In [9]: import numpy as np
In [16]: frame = pd.DataFrame(np.arange(9).reshape((3, 3)), index=['a', 'b', 'c'], columns=['Ohio', 'Texas', 'Californi
...: a'])
In [17]: frame
Out[17]:
Ohio Texas California
a 0 1 2
b 3 4 5
c 6 7 8
In [18]: frame2 = frame.reindex(['a', 'b', 'c', 'd'])
In [20]: frame2
Out[20]:
Ohio Texas California
a 0.0 1.0 2.0
b 3.0 4.0 5.0
c 6.0 7.0 8.0
d NaN NaN NaN
使用 columns
关键字重建索引
In [21]: states = ['Texas', 'Utah', 'California']
In [22]: frame.reindex(columns=states)
Out[22]:
Texas Utah California
a 1 NaN 2
b 4 NaN 5
c 7 NaN 8
更多人使用 loc 进行更简洁的索引
In [23]: frame.loc[['a', 'b', 'c', 'd'], states]
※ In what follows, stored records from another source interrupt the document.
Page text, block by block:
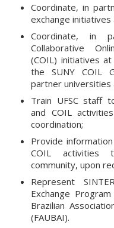
Coordinate, in
exchange initiatives
Coordinate, in
Collaborative
(COIL) initiatives at
the SUNY COIL
partner universities
Train UFSC staff
and COIL
coordination;
Provide
COIL activities
community, upon
Represent
Exchange
Brazilian
(FAUBAI).
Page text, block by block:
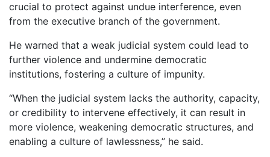
crucial to protect against undue interference, even
from the executive branch of the government.
He warned that a weak judicial system could lead to
further violence and undermine democratic
institutions, fostering a culture of impunity.
“When the judicial system lacks the authority, capacity,
or credibility to intervene effectively, it can result in
more violence, weakening democratic structures, and
enabling a culture of lawlessness,” he said.
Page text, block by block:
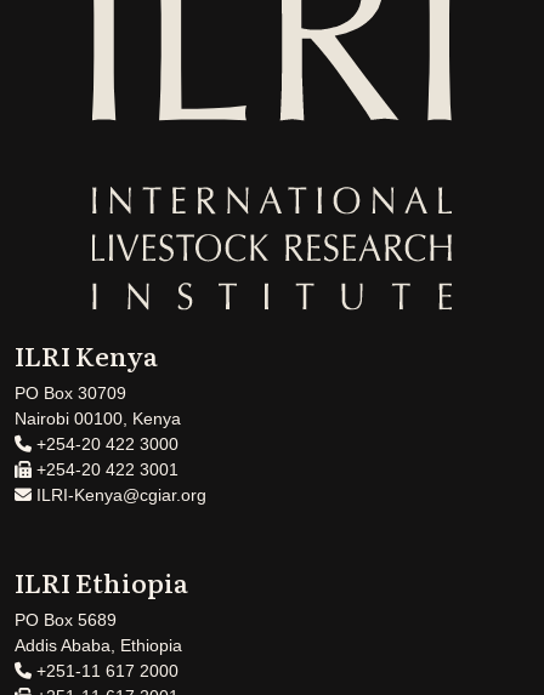
ILRI Kenya
PO Box 30709
Nairobi 00100, Kenya
+254-20 422 3000
+254-20 422 3001
ILRI-Kenya@cgiar.org
ILRI Ethiopia
PO Box 5689
Addis Ababa, Ethiopia
+251-11 617 2000
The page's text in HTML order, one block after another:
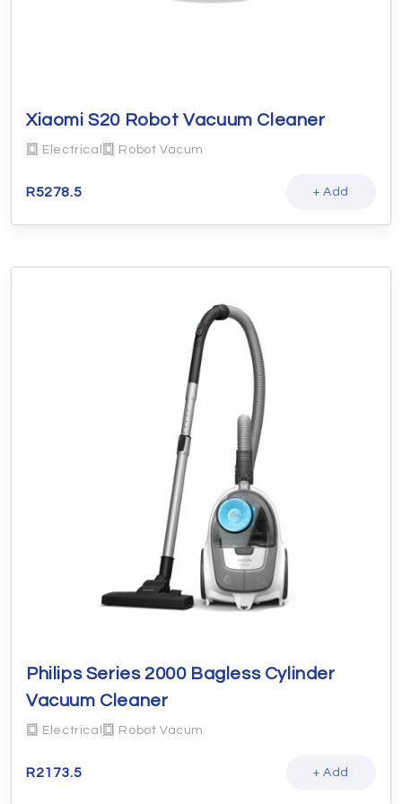
Xiaomi S20 Robot Vacuum Cleaner
Electrical Robot Vacum
R5278.5 + Add
Philips Series 2000 Bagless Cylinder
Vacuum Cleaner
Electrical Robot Vacum
R2173.5 + Add
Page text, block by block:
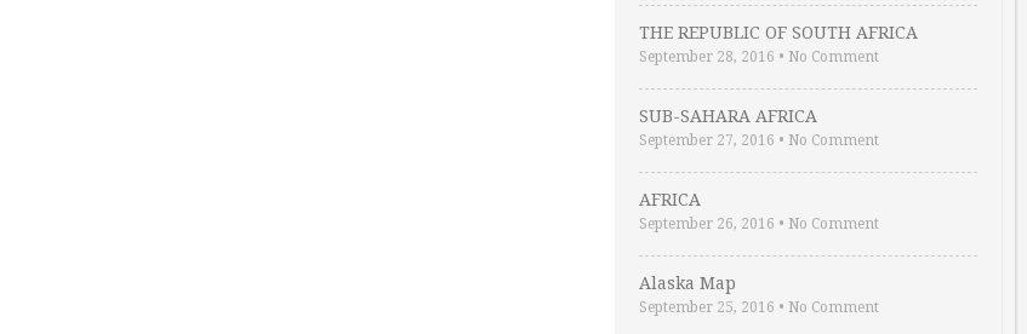
THE REPUBLIC OF SOUTH AFRICA
September 28, 2016 • No Comment
SUB-SAHARA AFRICA
September 27, 2016 • No Comment
AFRICA
September 26, 2016 • No Comment
Alaska Map
September 25, 2016 • No Comment
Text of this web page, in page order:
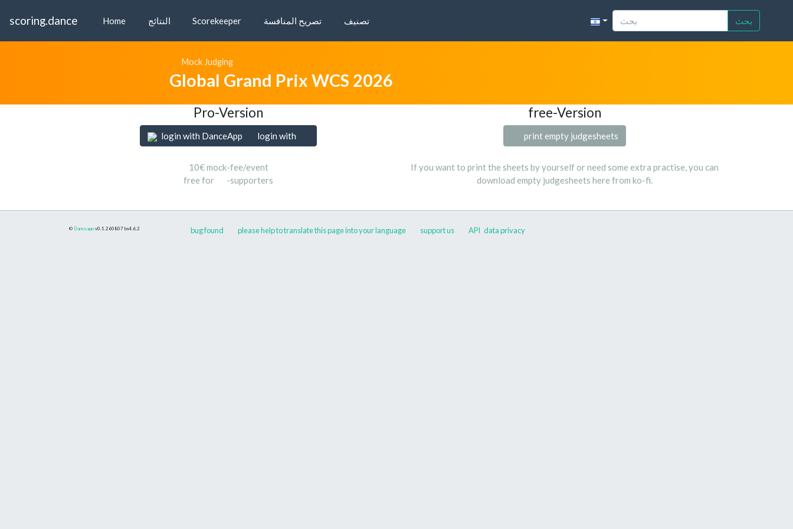
scoring.dance Home النتائج Scorekeeper تصريح المنافسة تصنيف بحث
Mock Judging
Global Grand Prix WCS 2026
Pro-Version free-Version
login with DanceApp login with
10€ mock-fee/event
free for
-supporters
print empty judgesheets
If you want to print the sheets by yourself or need some extra practise, you can
download empty judgesheets here from ko-fi.
© Danceapp v0.1.260807 bs4.6.2 bug found please help to translate this page into your language support us API data privacy
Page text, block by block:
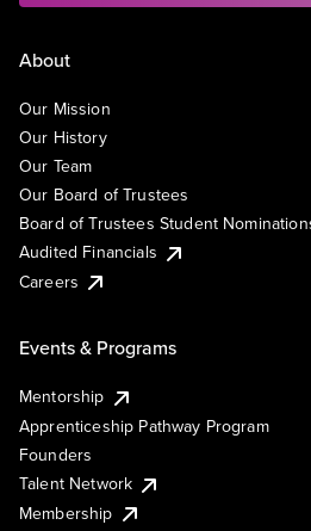
About
Our Mission
Our History
Our Team
Our Board of Trustees
Board of Trustees Student
Audited Financials
Careers
Events & Programs
Mentorship
Apprenticeship Pathway Program
Founders
Talent Network
Membership
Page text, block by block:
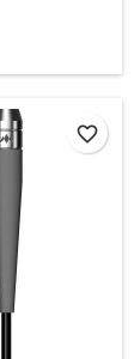
favorite_border
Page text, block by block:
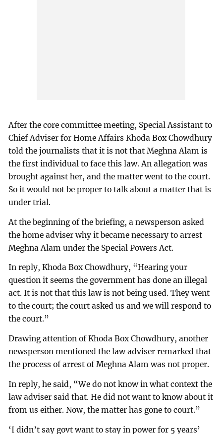
After the core committee meeting, Special Assistant to
Chief Adviser for Home Affairs Khoda Box Chowdhury
told the journalists that it is not that Meghna Alam is
the first individual to face this law. An allegation was
brought against her, and the matter went to the court.
So it would not be proper to talk about a matter that is
under trial.
At the beginning of the briefing, a newsperson asked
the home adviser why it became necessary to arrest
Meghna Alam under the Special Powers Act.
In reply, Khoda Box Chowdhury, “Hearing your
question it seems the government has done an illegal
act. It is not that this law is not being used. They went
to the court; the court asked us and we will respond to
the court.”
Drawing attention of Khoda Box Chowdhury, another
newsperson mentioned the law adviser remarked that
the process of arrest of Meghna Alam was not proper.
In reply, he said, “We do not know in what context the
law adviser said that. He did not want to know about it
from us either. Now, the matter has gone to court.”
‘I didn’t say govt want to stay in power for 5 years’
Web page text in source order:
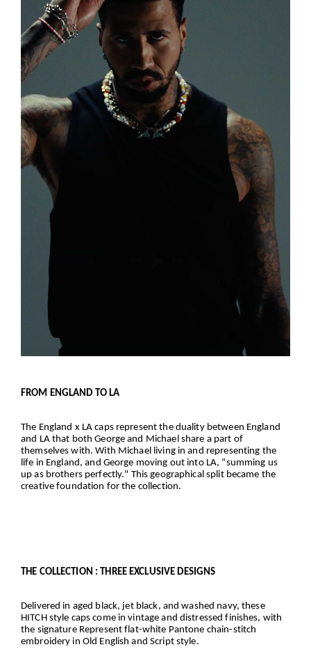
FROM ENGLAND TO LA
The England x LA caps represent the duality between England
and LA that both George and Michael share a part of
themselves with. With Michael living in and representing the
life in England, and George moving out into LA, “summing us
up as brothers perfectly." This geographical split became the
creative foundation for the collection.
THE COLLECTION : THREE EXCLUSIVE DESIGNS
Delivered in aged black, jet black, and washed navy, these
HITCH style caps come in vintage and distressed finishes, with
the signature Represent flat-white Pantone chain-stitch
embroidery in Old English and Script style.
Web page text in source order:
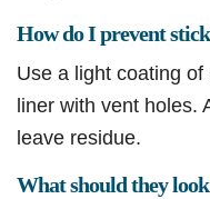
How do I prevent
Use a light coating
liner with vent holes.
leave residue.
What should they
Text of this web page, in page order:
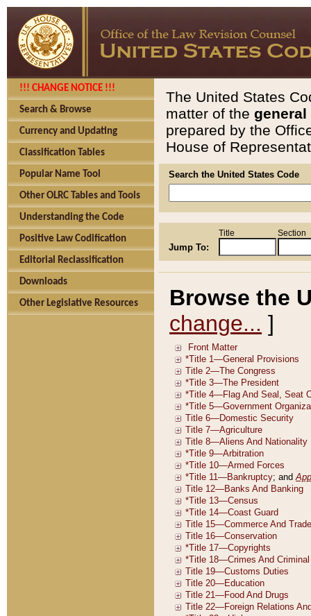
!!! CHANGE NOTICE !!!
Search & Browse
Currency and Updating
Classification Tables
Popular Name Tool
Other OLRC Tables and Tools
Understanding the Code
Positive Law Codification
Editorial Reclassification
Downloads
Other Legislative Resources
The United States
matter of the general
prepared by the
House of
Search the United States Code
Jump To:
Title Section
Browse the
change... ]
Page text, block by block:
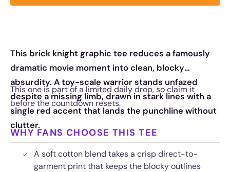
This brick knight graphic tee reduces a famously
dramatic movie moment into clean, blocky
absurdity. A toy-scale warrior stands unfazed
despite a missing limb, drawn in stark lines with a
single red accent that lands the punchline without
clutter.
This one is part of a limited daily drop, so claim it
before the countdown resets.
WHY FANS CHOOSE THIS TEE
A soft cotton blend takes a crisp direct-to-
garment print that keeps the blocky outlines
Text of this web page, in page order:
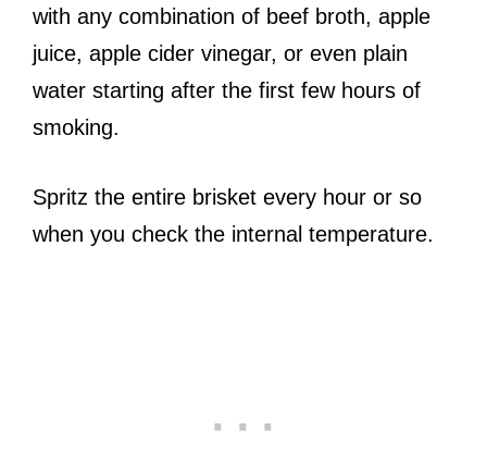
with any combination of beef broth, apple
juice, apple cider vinegar, or even plain
water starting after the first few hours of
smoking.
Spritz the entire brisket every hour or so
when you check the internal temperature.
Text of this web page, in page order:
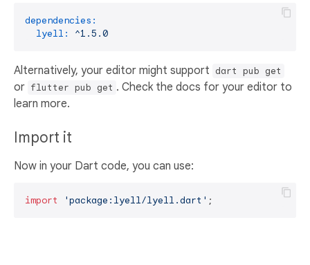
dependencies:
lyell:
^1.5.0
Alternatively, your editor might support dart pub get
or flutter pub get . Check the docs for your editor to
learn more.
Import it
Now in your Dart code, you can use:
import 'package:lyell/lyell.dart' ;
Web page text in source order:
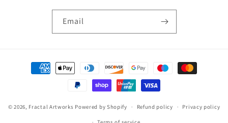
Email
Payment
methods
© 2026, Fractal Artworks Powered by Shopify Refund policy Privacy policy
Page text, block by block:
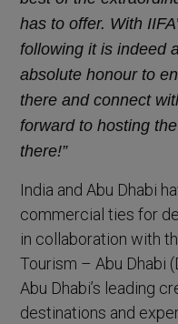
has to offer. With
following it is indeed
absolute honour to
there and connect
forward to hosting
there!”
India and Abu Dhabi
commercial ties for
in collaboration with
Tourism – Abu Dhabi
Abu Dhabi’s leading
destinations and
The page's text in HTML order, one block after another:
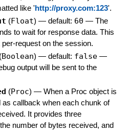
like 'http://proxy.com:123'.
(Float) — default: 60 — The
to wait for response data. This
request on the session.
(Boolean) — default: false —
output will be sent to the
(Proc) — When a Proc object is
as callback when each chunk of
It provides three
number of bytes received, and
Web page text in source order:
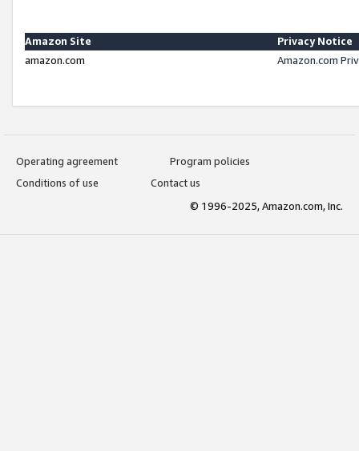
Amazon Site
Privacy Notice
amazon.com
Amazon.com
Operating agreement
Program policies
Conditions of use
Contact us
© 1996-2025, Amazon.com, Inc.

c:\users\a\appdata\local\programs\python\python36\lib\site-packages\pandas\core\indexing.py:1494: FutureWarning:
Passing list-likes to .loc or [] with any missing label will raise
KeyError in the future, you can use .reindex() as an alternative.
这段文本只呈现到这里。